⚡ Flash Summary
Ahmad Hassan Textile Mills Limited (AHTM) reported its financial results for the quarter ended September 30, 2025. The company’s revenue decreased by 22.87% compared to the same period last year, while profit after taxation increased significantly by 146.73%. Earnings per share (EPS) also rose from 1.01 to 2.49. Despite the revenue decline, improved profitability suggests better cost management or operational efficiencies.
📌 Key Takeaways
- 📉 Revenue from contracts with customers decreased by 22.87% from PKR 1,544.13 million to PKR 1,190.95 million.
- ⬆️ Gross profit decreased by 11.58% from PKR 101.15 million to PKR 89.44 million.
- 📉 Finance costs significantly decreased by 55.77% from PKR 49.66 million to PKR 21.97 million.
- ⬆️ Profit before revenue and income taxation increased by 26.83% from PKR 27.78 million to PKR 35.23 million.
- ⬆️ Profit after taxation surged by 146.73% from PKR 8.54 million to PKR 21.06 million.

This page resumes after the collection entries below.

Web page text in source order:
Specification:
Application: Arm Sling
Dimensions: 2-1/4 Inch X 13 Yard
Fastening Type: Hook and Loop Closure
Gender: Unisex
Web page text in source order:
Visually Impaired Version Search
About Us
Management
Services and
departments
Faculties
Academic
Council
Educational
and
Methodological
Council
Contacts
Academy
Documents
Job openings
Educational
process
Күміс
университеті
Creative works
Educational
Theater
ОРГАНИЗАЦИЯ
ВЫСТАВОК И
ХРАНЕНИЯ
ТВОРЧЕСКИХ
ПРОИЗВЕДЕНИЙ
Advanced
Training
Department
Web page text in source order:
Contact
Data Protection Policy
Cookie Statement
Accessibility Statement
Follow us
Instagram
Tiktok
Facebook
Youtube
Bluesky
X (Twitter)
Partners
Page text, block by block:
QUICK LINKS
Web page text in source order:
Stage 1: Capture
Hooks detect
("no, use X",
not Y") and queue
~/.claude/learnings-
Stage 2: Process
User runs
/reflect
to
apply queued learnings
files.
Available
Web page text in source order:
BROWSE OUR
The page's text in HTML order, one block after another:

- ⬆️ Earnings per share (EPS) increased significantly from PKR 1.01 to PKR 2.49.
- ⚠️ No cash dividend, bonus shares, or right shares were declared for the quarter.
- ⬇️ Cash and cash equivalents decreased to PKR 1.57 million from PKR 22.54 million at the beginning of the period.
- ⚠️ Net cash used in operating activities was PKR 189.21 million compared to cash generated of PKR 83.38 million in the prior year.
- ⬆️ Total assets increased slightly from PKR 4,455.89 million to PKR 4,505.27 million.
- ⬇️ Total equity increased from PKR 2,392.71 million to PKR 2,413.77 million.
🎯 Investment Thesis
Given the mixed performance with declining revenues but increasing profitability, I recommend a HOLD position on AHTM. The improved EPS is a positive sign, but the revenue decline and cash flow issues warrant caution. A price target of PKR 30, assuming a conservative P/E ratio of 12x, seems reasonable. The time horizon for this recommendation is medium-term (6-12 months) pending further improvement in revenue generation.
Disclaimer: AI-generated analysis. Not financial advice.